A Gentle Introduction to Chefboost for Applied Machine Learning

Even though deep learning is hottest topic in the media, decision trees dominates the real world challenges. Recently, I’ve announced a decision tree based framework – Chefboost. It supports regular decision tree algorithms such as ID3, C4.5, CART, Regression Trees and some advanced methods such as Adaboost, Random Forest and Gradient Boosting Trees.

This post aims to show how to use these algorithms in python with a few line of codes. The background of the algorithms is out of the scope. You can follow the links if you wonder the mathematical background of these algorithms. They show step by step examples.

🙋‍♂️ You may consider to enroll my top-rated machine learning course on Udemy

You can also find the Youtube playlist here.

It is lightweight

There are already much powerful gradient boosting framework in the market such as XGBoost or LightGBM. They expect you to transform the data set into numerical features and target values. Herein, you should just feed the data set to Chefboost. It does not matter the data type of your data set. It could be nominal or numerical.

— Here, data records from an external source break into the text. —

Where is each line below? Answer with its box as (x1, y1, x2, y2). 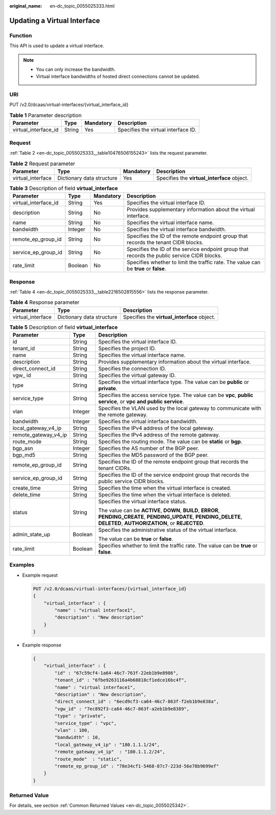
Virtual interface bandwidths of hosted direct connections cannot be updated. (36, 73, 200, 79)
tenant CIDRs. (98, 465, 131, 472)
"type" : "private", (54, 713, 106, 719)
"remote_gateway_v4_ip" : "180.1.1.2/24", (54, 749, 166, 755)
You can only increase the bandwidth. (36, 66, 116, 72)
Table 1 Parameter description (9, 112, 82, 119)
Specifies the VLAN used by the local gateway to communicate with (98, 405, 262, 412)
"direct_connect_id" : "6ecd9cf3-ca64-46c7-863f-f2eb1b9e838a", (54, 699, 219, 704)
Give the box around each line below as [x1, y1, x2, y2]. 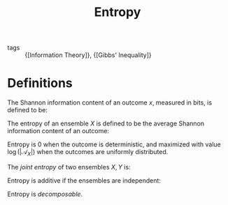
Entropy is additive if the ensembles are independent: [7, 176, 161, 185]
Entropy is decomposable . [7, 190, 83, 198]
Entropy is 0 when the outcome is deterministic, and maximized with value [7, 140, 222, 149]
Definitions [7, 75, 73, 91]
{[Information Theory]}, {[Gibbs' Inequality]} [24, 51, 152, 59]
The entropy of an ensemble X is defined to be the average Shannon [7, 119, 205, 128]
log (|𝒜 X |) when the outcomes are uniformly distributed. [7, 148, 169, 158]
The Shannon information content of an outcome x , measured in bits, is [7, 98, 212, 107]
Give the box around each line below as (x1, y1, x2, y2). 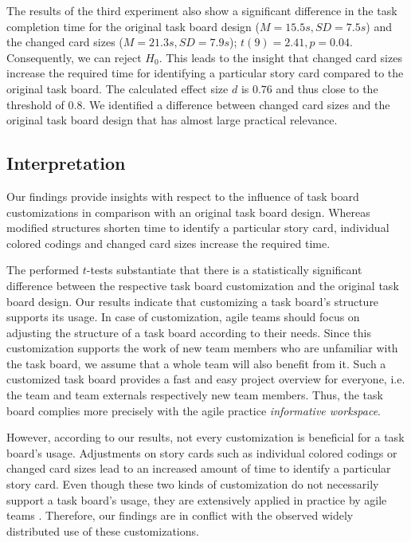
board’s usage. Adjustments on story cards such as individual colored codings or (6, 444, 397, 461)
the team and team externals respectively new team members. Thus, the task (6, 387, 383, 403)
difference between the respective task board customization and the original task (6, 277, 399, 293)
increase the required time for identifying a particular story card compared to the (6, 65, 404, 81)
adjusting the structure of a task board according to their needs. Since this (6, 324, 371, 340)
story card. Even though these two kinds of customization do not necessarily (6, 476, 379, 493)
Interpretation (6, 151, 126, 175)
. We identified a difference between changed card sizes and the (82, 96, 390, 112)
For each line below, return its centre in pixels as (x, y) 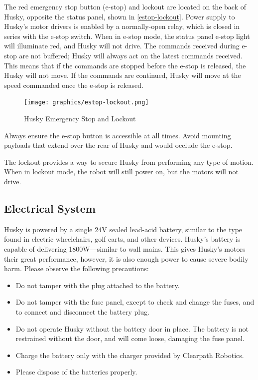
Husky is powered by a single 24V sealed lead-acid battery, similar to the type (123, 229)
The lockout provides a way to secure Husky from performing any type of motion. (129, 162)
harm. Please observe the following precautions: (76, 268)
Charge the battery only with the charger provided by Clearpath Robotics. (130, 355)
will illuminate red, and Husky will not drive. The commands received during (122, 46)
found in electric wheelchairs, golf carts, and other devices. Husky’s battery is (122, 239)
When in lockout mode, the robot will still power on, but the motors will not (121, 172)
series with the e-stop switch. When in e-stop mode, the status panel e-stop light (127, 36)
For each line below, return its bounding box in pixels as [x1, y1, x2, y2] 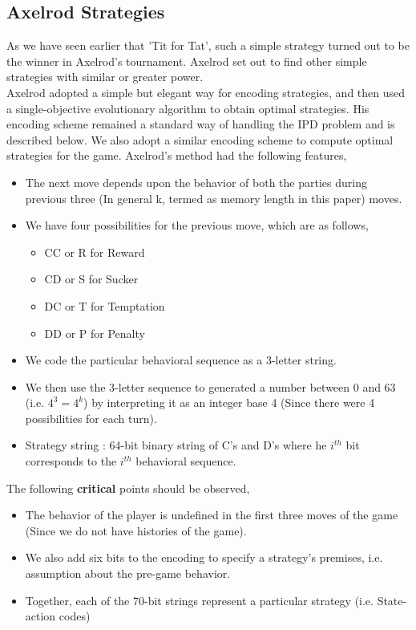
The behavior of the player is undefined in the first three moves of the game [25, 506, 398, 523]
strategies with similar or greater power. [6, 68, 204, 85]
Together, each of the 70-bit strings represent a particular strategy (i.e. [25, 591, 374, 608]
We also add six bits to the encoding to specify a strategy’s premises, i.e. [25, 549, 383, 566]
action [25, 608, 56, 624]
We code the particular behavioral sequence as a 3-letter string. [25, 352, 337, 368]
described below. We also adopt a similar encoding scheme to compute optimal [6, 131, 394, 148]
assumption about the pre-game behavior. [25, 565, 231, 582]
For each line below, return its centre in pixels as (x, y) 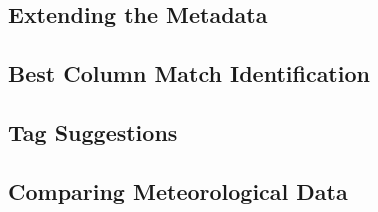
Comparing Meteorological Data (178, 190)
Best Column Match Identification (189, 73)
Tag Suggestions (93, 131)
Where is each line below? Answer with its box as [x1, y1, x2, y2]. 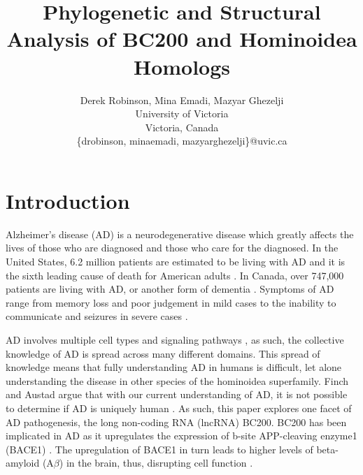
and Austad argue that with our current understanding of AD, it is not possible [6, 387, 348, 402]
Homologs [133, 52, 231, 80]
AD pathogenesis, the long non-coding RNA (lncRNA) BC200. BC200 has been [6, 414, 347, 429]
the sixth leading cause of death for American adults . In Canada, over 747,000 [6, 268, 344, 282]
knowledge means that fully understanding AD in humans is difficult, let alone [6, 360, 342, 374]
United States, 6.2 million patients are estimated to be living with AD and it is [6, 254, 346, 268]
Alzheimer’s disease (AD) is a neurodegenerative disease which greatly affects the [6, 226, 354, 241]
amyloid [6, 455, 40, 470]
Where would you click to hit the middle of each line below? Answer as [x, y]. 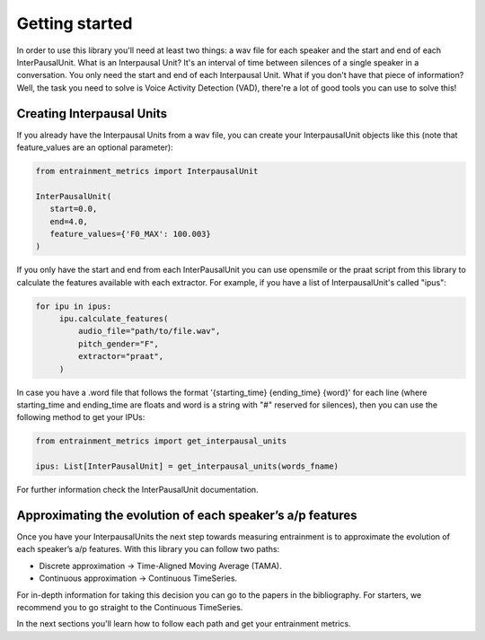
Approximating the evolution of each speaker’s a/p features [187, 515]
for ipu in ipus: [74, 306]
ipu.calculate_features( [114, 319]
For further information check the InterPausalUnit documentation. [138, 490]
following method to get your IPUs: [81, 417]
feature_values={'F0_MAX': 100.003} [130, 234]
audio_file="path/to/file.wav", [149, 331]
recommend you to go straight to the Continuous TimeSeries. [130, 608]
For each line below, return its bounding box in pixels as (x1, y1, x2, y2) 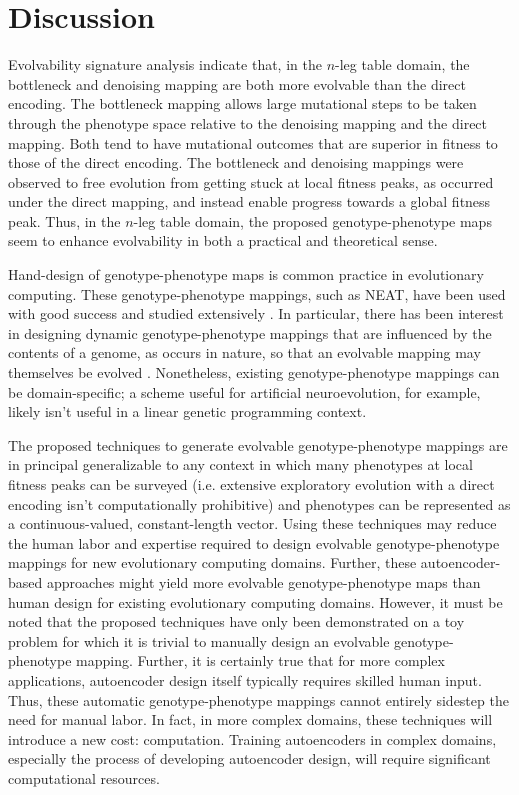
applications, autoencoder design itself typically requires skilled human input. (8, 669, 482, 690)
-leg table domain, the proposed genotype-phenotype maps (133, 210, 492, 231)
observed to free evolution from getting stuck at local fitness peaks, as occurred (8, 171, 494, 192)
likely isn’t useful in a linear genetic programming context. (8, 401, 367, 422)
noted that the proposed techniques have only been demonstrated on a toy (8, 611, 465, 632)
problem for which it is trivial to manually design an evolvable (8, 630, 390, 651)
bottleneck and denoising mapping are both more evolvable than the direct (8, 73, 466, 94)
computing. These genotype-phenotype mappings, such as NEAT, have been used (8, 283, 506, 304)
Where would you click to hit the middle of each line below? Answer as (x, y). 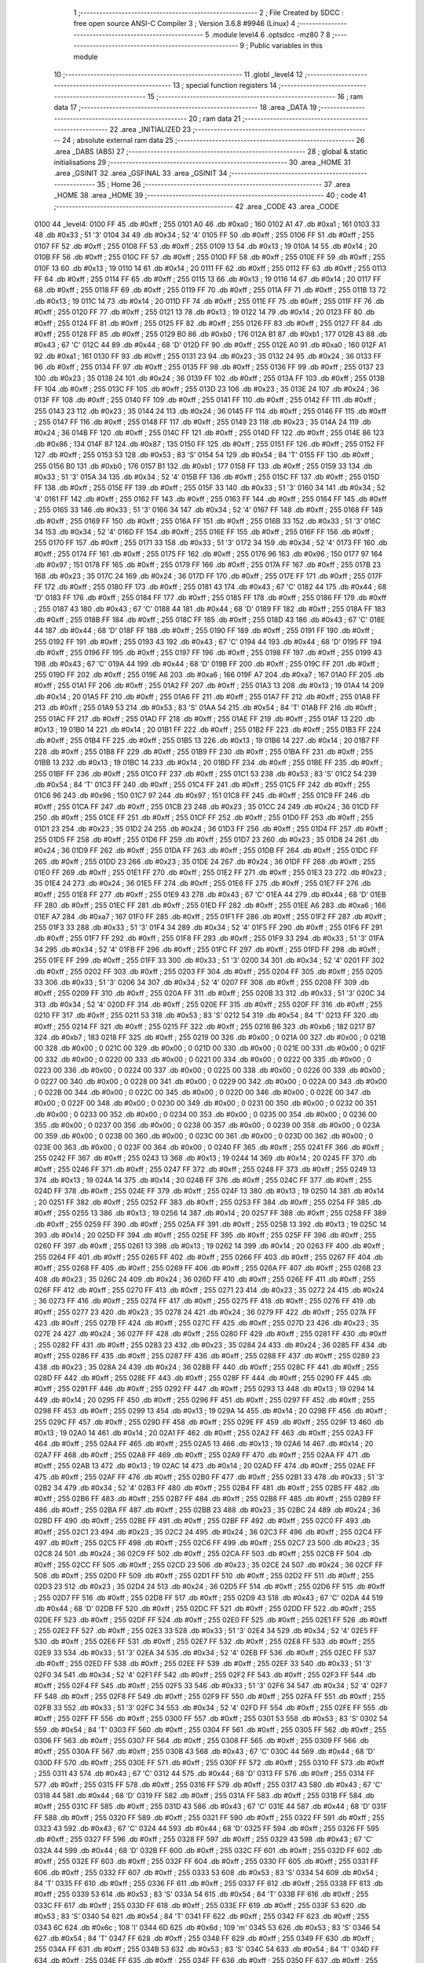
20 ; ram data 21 (215, 119)
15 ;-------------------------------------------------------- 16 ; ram (255, 96)
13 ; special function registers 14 (225, 86)
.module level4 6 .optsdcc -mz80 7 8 (270, 35)
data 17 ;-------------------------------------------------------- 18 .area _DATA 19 (185, 108)
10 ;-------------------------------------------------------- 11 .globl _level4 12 (179, 74)
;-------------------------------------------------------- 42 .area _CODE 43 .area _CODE (196, 206)
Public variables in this (287, 46)
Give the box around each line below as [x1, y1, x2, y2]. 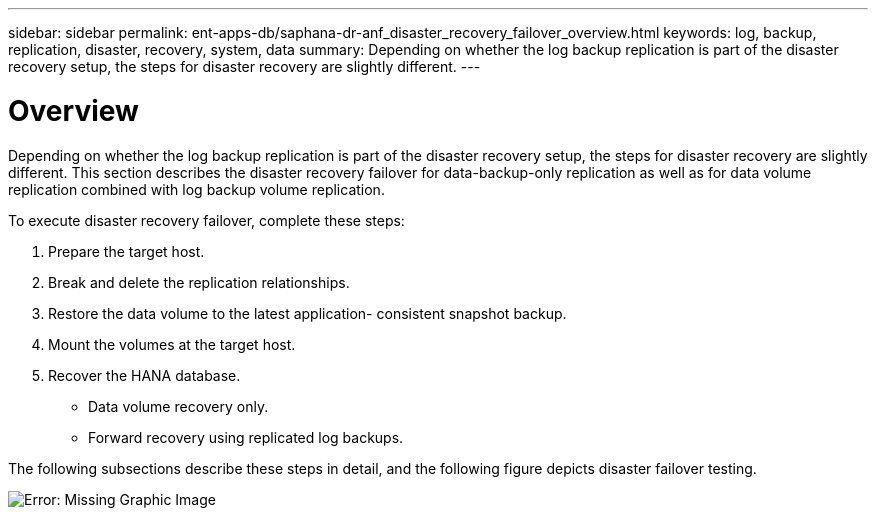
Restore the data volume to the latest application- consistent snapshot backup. [48, 304, 567, 322]
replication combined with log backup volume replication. [8, 180, 385, 198]
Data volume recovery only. [88, 397, 269, 415]
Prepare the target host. [48, 242, 205, 260]
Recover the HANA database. [48, 366, 241, 384]
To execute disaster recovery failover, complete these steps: [8, 211, 405, 229]
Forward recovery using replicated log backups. [88, 428, 404, 446]
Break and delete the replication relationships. [48, 273, 350, 291]

Besides, built decision trees are stored as dedicated python files. It just includes python if statements. That’s why, you can easily read, understand and manipulate the built decision trees.

Framework Installation

The easiest way to install the framework is PyPI. Just running the following command handles installation.

pip install chefboost

Alternatively, if you do not prefer to install it with pip, code repository of the framework is pushed to the GitHub. All you need to do is to run the following command in your command prompt. If you do not feel comfortable in command line, you can alternatively follow the clone or download and then download zip steps in the repository.

git clone https://github.com/serengil/chefboost.git

Hello, World!

We will create a Dispatcher.py file in the chefboost directory. Both Chefboost.py and Dispatcher.py files must be stored in the same directory.

ID3 Algorithm

ID3 is the oldest and one of the common decision tree algorithm. It expects nominal features and nominal target values. We can use the dataset/golf.txt file as a dataset. It stores previous golf playing decisions based on some features such as outlook, temperature, humidity and wind.

import pandas as pd
df = pd.read_csv("dataset/golf.txt")

Building decision trees is handled by fit command. We just feed the data set and algorithm as a configuration.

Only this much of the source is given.